REQUIRED ACTION: Reproduce each line from the records that holds "link".

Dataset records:

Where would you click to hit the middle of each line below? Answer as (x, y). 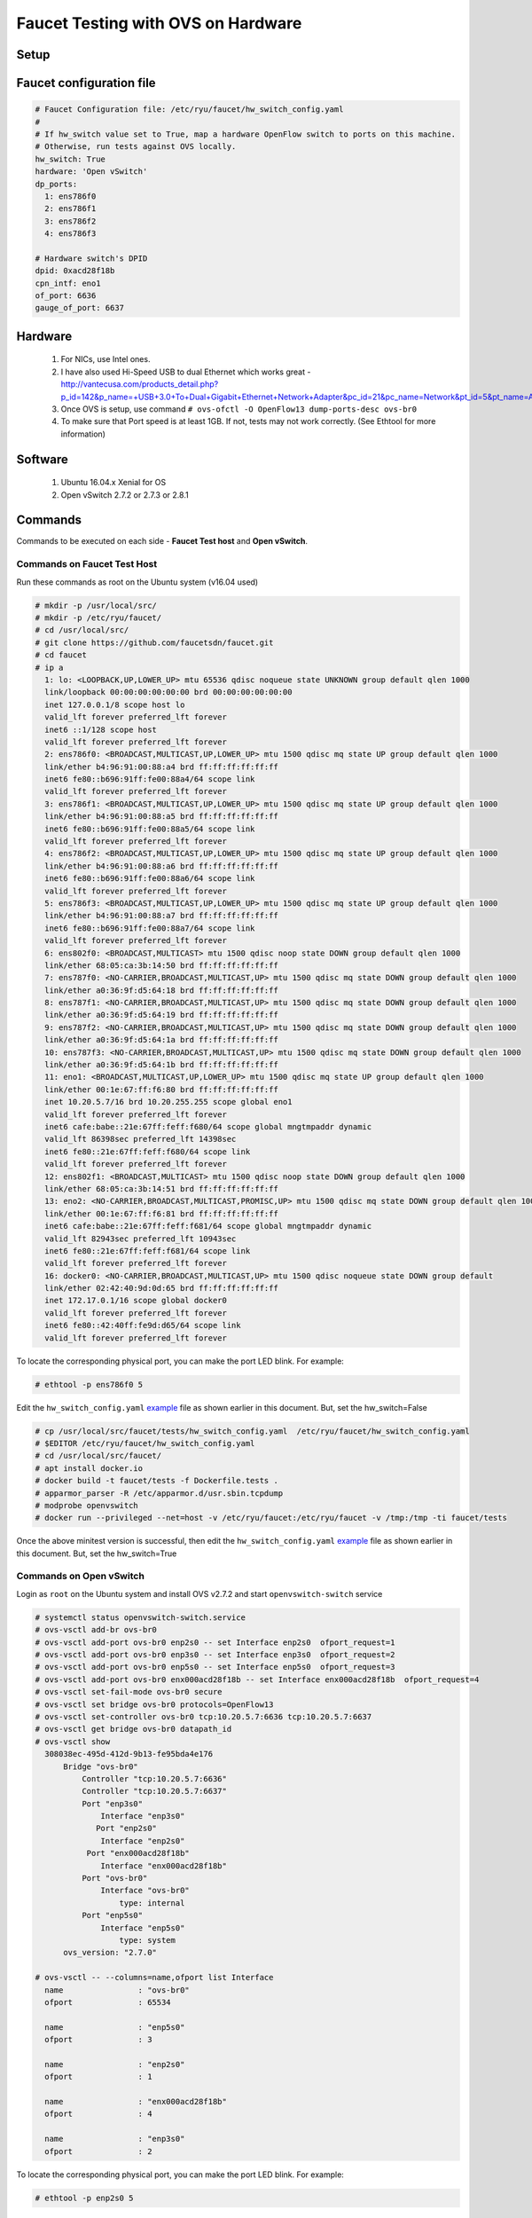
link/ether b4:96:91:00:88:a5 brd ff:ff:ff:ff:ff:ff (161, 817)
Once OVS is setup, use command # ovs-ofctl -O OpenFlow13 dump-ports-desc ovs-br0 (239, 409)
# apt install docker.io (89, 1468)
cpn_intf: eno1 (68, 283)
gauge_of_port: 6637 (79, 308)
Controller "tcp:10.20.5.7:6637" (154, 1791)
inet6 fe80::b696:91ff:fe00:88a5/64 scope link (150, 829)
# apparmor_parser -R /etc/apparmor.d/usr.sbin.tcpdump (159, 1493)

SOLUTION:
link/ether b4:96:91:00:88:a5 brd ff:ff:ff:ff:ff:ff (161, 817)
inet6 fe80::b696:91ff:fe00:88a5/64 scope link (150, 829)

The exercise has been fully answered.